The city of Winnipeg may be buried in snow, but that hasn’t slowed down those who rely on donations for their meals.
Long-running charitable non-profit Agape Table saw lineups of people brave the chilly temperatures and deep snow to wait for breakfast early Thursday morning — no different than any other day of the year.
“We serve breakfast from 7 a.m. to 11 a.m. Monday to Friday, and honestly, our guests are lined up now anywhere from a quarter after 6 on,” Agape Table’s general manager Dave Feniuk told Global Winnipeg.
“Hunger doesn’t take a break just because the weather doesn’t cooperate.”
Feniuk said the situation seems to be getting worse for Winnipeggers in need, and that Agape Table is seeing a much wider range of guests looking for a hot meal than ever before.
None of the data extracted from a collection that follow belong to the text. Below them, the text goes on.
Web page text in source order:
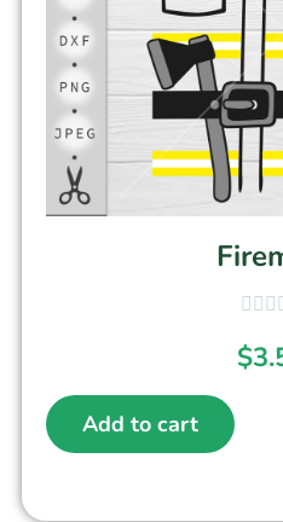
$
Add to cart
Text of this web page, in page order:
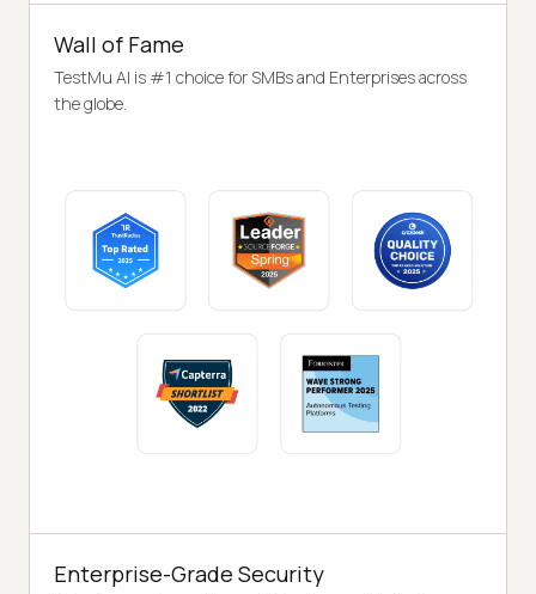
Wall of Fame
TestMu AI is #1 choice for SMBs and Enterprises across
the globe.
Enterprise-Grade Security
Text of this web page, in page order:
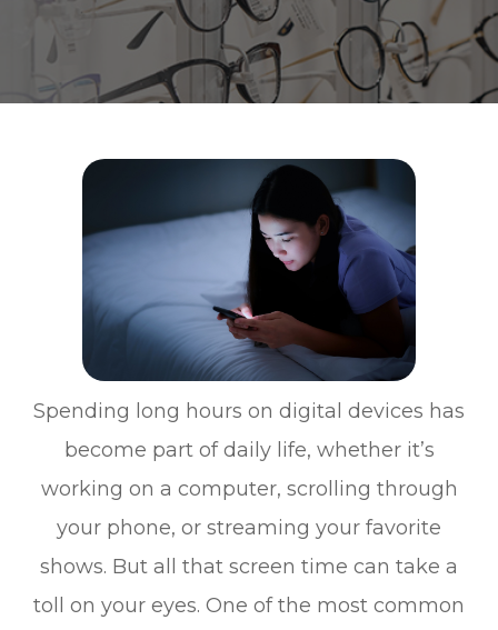
Spending long hours on digital devices has
become part of daily life, whether it’s
working on a computer, scrolling through
your phone, or streaming your favorite
shows. But all that screen time can take a
toll on your eyes. One of the most common
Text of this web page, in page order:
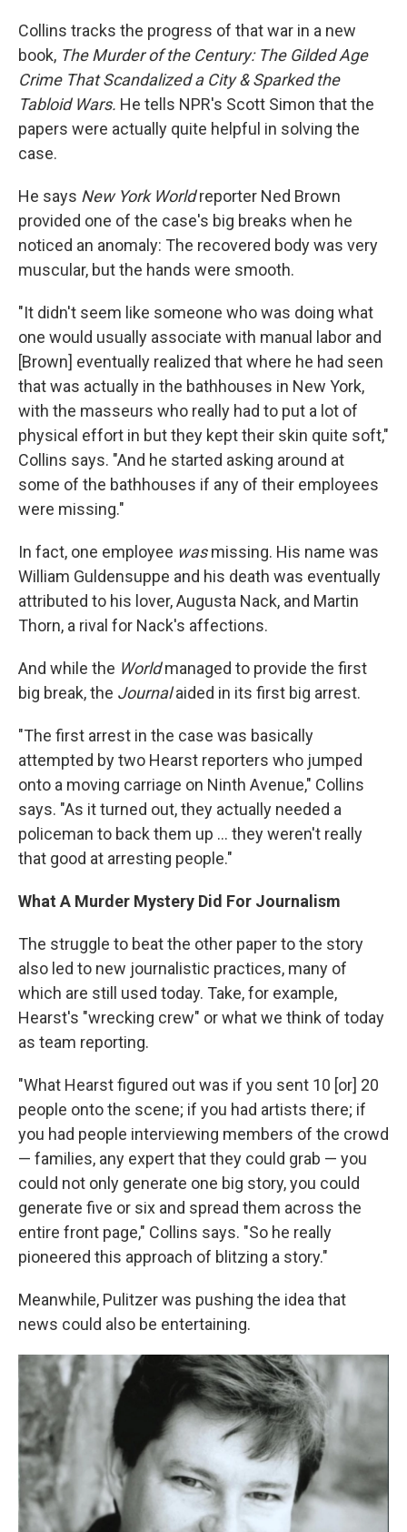
Collins tracks the progress of that war in a new
book, The Murder of the Century: The Gilded Age
Crime That Scandalized a City & Sparked the
Tabloid Wars. He tells NPR's Scott Simon that the
papers were actually quite helpful in solving the
case.
He says New York Worldreporter Ned Brown
provided one of the case's big breaks when he
noticed an anomaly: The recovered body was very
muscular, but the hands were smooth.
"It didn't seem like someone who was doing what
one would usually associate with manual labor and
[Brown] eventually realized that where he had seen
that was actually in the bathhouses in New York,
with the masseurs who really had to put a lot of
physical effort in but they kept their skin quite soft,"
Collins says. "And he started asking around at
some of the bathhouses if any of their employees
were missing."
In fact, one employee wasmissing. His name was
William Guldensuppe and his death was eventually
attributed to his lover, Augusta Nack, and Martin
Thorn, a rival for Nack's affections.
And while the Worldmanaged to provide the first
big break, the Journalaided in its first big arrest.
"The first arrest in the case was basically
attempted by two Hearst reporters who jumped
onto a moving carriage on Ninth Avenue," Collins
says. "As it turned out, they actually needed a
policeman to back them up ... they weren't really
that good at arresting people."
What A Murder Mystery Did For Journalism
The struggle to beat the other paper to the story
also led to new journalistic practices, many of
which are still used today. Take, for example,
Hearst's "wrecking crew" or what we think of today
as team reporting.
"What Hearst figured out was if you sent 10 [or] 20
people onto the scene; if you had artists there; if
you had people interviewing members of the crowd
— families, any expert that they could grab — you
could not only generate one big story, you could
generate five or six and spread them across the
entire front page," Collins says. "So he really
pioneered this approach of blitzing a story."
Meanwhile, Pulitzer was pushing the idea that
news could also be entertaining.
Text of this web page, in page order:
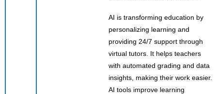
AI is transforming education by
personalizing learning and
providing 24/7 support through
virtual tutors. It helps teachers
with automated grading and data
insights, making their work easier.
AI tools improve learning
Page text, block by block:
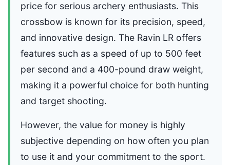
price for serious archery enthusiasts. This
crossbow is known for its precision, speed,
and innovative design. The Ravin LR offers
features such as a speed of up to 500 feet
per second and a 400-pound draw weight,
making it a powerful choice for both hunting
and target shooting.
However, the value for money is highly
subjective depending on how often you plan
to use it and your commitment to the sport.
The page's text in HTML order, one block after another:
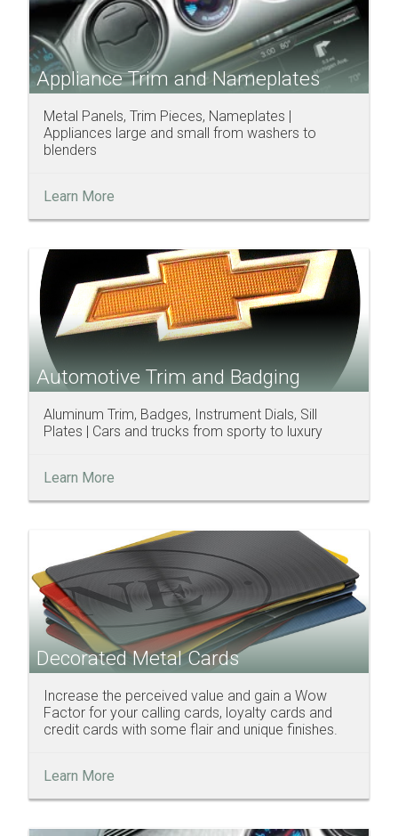
Appliance Trim and Nameplates
Metal Panels, Trim Pieces, Nameplates |
Appliances large and small from washers to
blenders
Learn More
Automotive Trim and Badging
Aluminum Trim, Badges, Instrument Dials, Sill
Plates | Cars and trucks from sporty to luxury
Learn More
Decorated Metal Cards
Increase the perceived value and gain a Wow
Factor for your calling cards, loyalty cards and
credit cards with some flair and unique finishes.
Learn More
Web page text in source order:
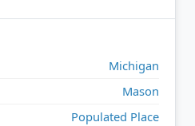
Michigan
Mason
Populated Place
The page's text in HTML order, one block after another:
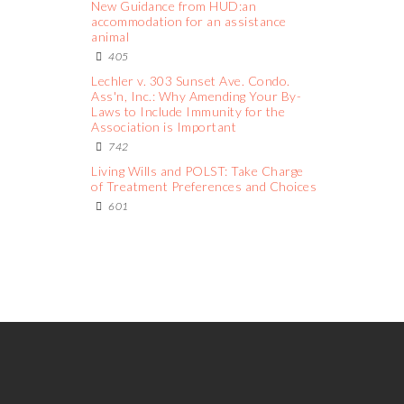
New Guidance from HUD:an
accommodation for an assistance
animal
405
Lechler v. 303 Sunset Ave. Condo.
Ass'n, Inc.: Why Amending Your By-
Laws to Include Immunity for the
Association is Important
742
Living Wills and POLST: Take Charge
of Treatment Preferences and Choices
601
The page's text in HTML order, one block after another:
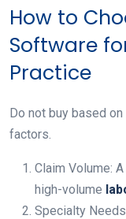
How to
Software
Practice
Do not buy based
factors.
Claim Volume:
high-volume
Specialty
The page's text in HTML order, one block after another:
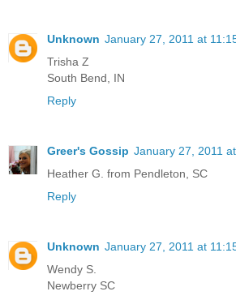
Unknown January 27, 2011 at
Trisha Z
South Bend, IN
Reply
Greer's Gossip January 27, 2011
Heather G. from Pendleton, SC
Reply
Unknown January 27, 2011 at
Wendy S.
Newberry SC
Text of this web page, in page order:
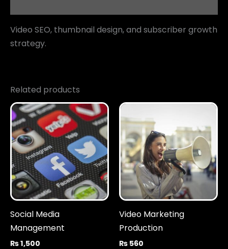
Video SEO, thumbnail design, and subscriber growth
strategy.
Related products
Social Media
Management
₨1,500
Video Marketing
Production
₨ 560
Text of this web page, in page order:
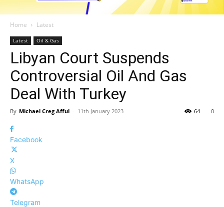
Home Latest
Latest Oil & Gas
Libyan Court Suspends
Controversial Oil And Gas
Deal With Turkey
By Michael Creg Afful - 11th January 2023 0
64
Facebook
X
WhatsApp
Telegram
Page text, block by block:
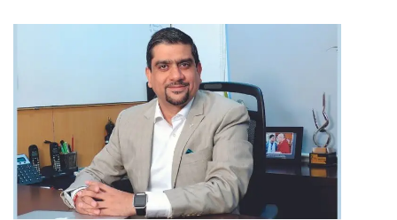
Experts say organizations must prioritize mental
health support and create healthier workplace
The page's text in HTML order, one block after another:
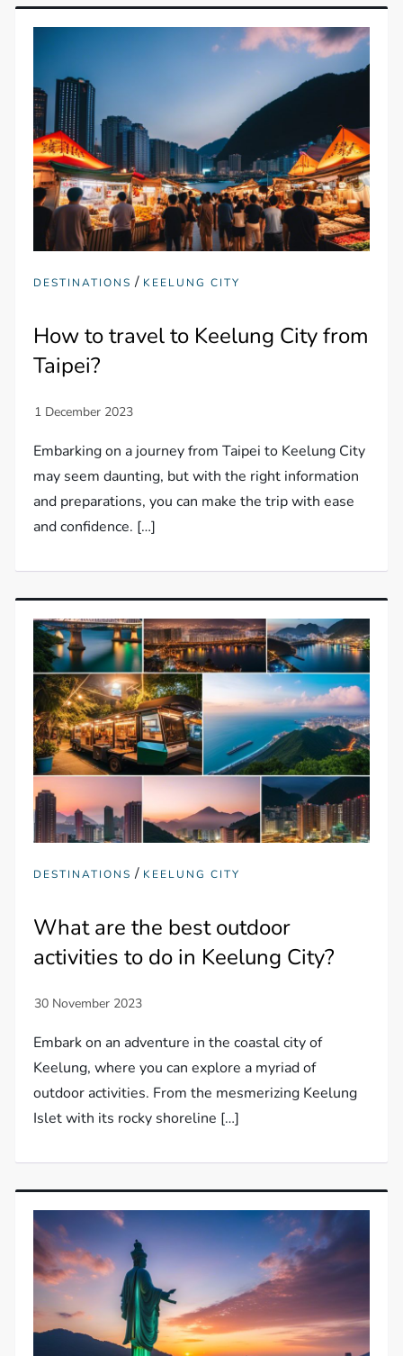
DESTINATIONS / KEELUNG CITY
How to travel to Keelung City from
Taipei?
Embarking on a journey from Taipei to Keelung City
may seem daunting, but with the right information
and preparations, you can make the trip with ease
and confidence. […]
DESTINATIONS / KEELUNG CITY
What are the best outdoor
activities to do in Keelung City?
Embark on an adventure in the coastal city of
Keelung, where you can explore a myriad of
outdoor activities. From the mesmerizing Keelung
Islet with its rocky shoreline […]
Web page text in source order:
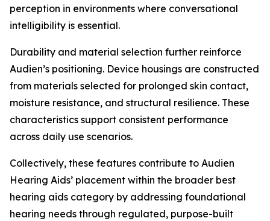
perception in environments where conversational
intelligibility is essential.
Durability and material selection further reinforce
Audien’s positioning. Device housings are constructed
from materials selected for prolonged skin contact,
moisture resistance, and structural resilience. These
characteristics support consistent performance
across daily use scenarios.
Collectively, these features contribute to Audien
Hearing Aids’ placement within the broader best
hearing aids category by addressing foundational
hearing needs through regulated, purpose-built
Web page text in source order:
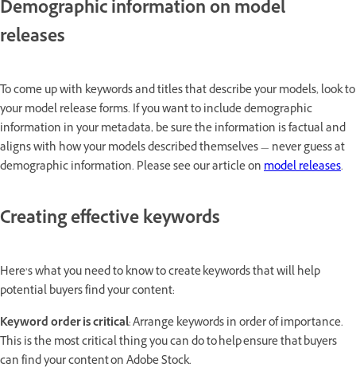
Demographic information on model
releases
To come up with keywords and titles that describe your models, look to
your model release forms. If you want to include demographic
information in your metadata, be sure the information is factual and
aligns with how your models described themselves — never guess at
demographic information. Please see our article onmodel releases.
Creating effective keywords
Here’s what you need to know to create keywords that will help
potential buyers find your content:
Keyword order is critical: Arrange keywords in order of importance.
This is the most critical thing you can do to help ensure that buyers
can find your content on Adobe Stock.
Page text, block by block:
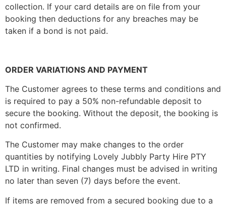
collection. If your card details are on file from your
booking then deductions for any breaches may be
taken if a bond is not paid.
ORDER VARIATIONS AND PAYMENT
The Customer agrees to these terms and conditions and
is required to pay a 50% non-refundable deposit to
secure the booking. Without the deposit, the booking is
not confirmed.
The Customer may make changes to the order
quantities by notifying Lovely Jubbly Party Hire PTY
LTD in writing. Final changes must be advised in writing
no later than seven (7) days before the event.
If items are removed from a secured booking due to a
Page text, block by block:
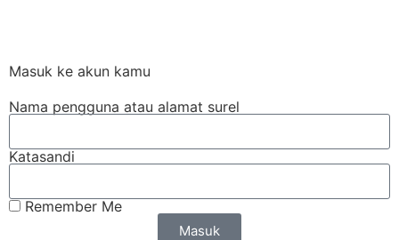
Masuk ke akun kamu
Nama pengguna atau alamat surel
Katasandi
Remember Me
Masuk
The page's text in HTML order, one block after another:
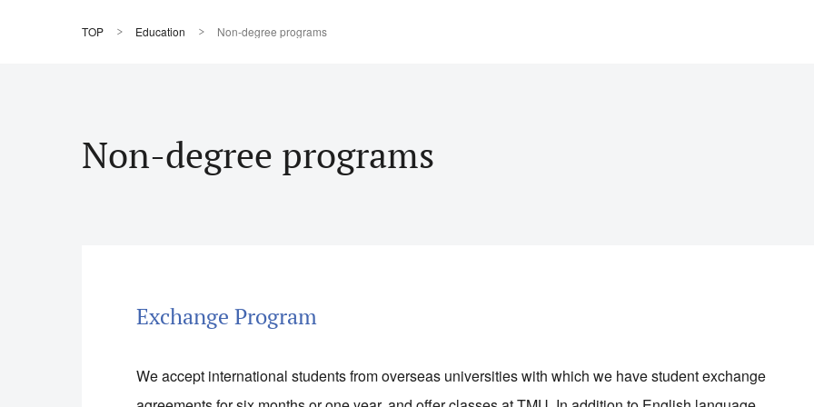
TOP Education Non-degree programs
Non-degree programs
Exchange Program
We accept international students from overseas universities with which we have student exchange
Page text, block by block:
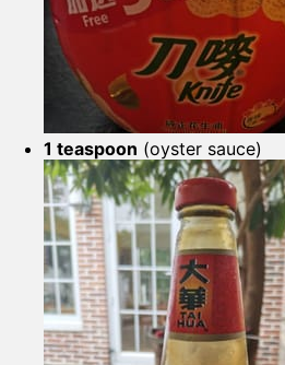
1 teaspoon (oyster sauce)
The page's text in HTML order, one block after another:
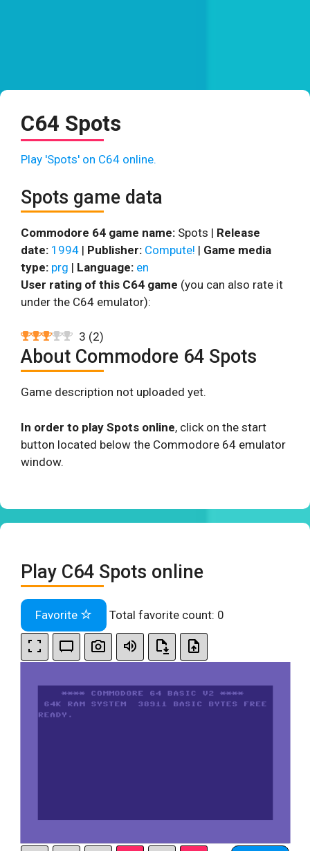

“We’re still helping the marginalized community, but now we’re (also) feeding refugees, we’re feeding newcomers. … Unfortunately now we’re seeing a lot more people coming to the door that have jobs, and we’re serving the working poor,” he said.
“The cost of living has gone up almost 20 per cent in the last three years, and with COVID, a lot of people aren’t fully back to work. … Some companies are realizing you don’t need a full staff all the time, so they’re (only) getting part-time work.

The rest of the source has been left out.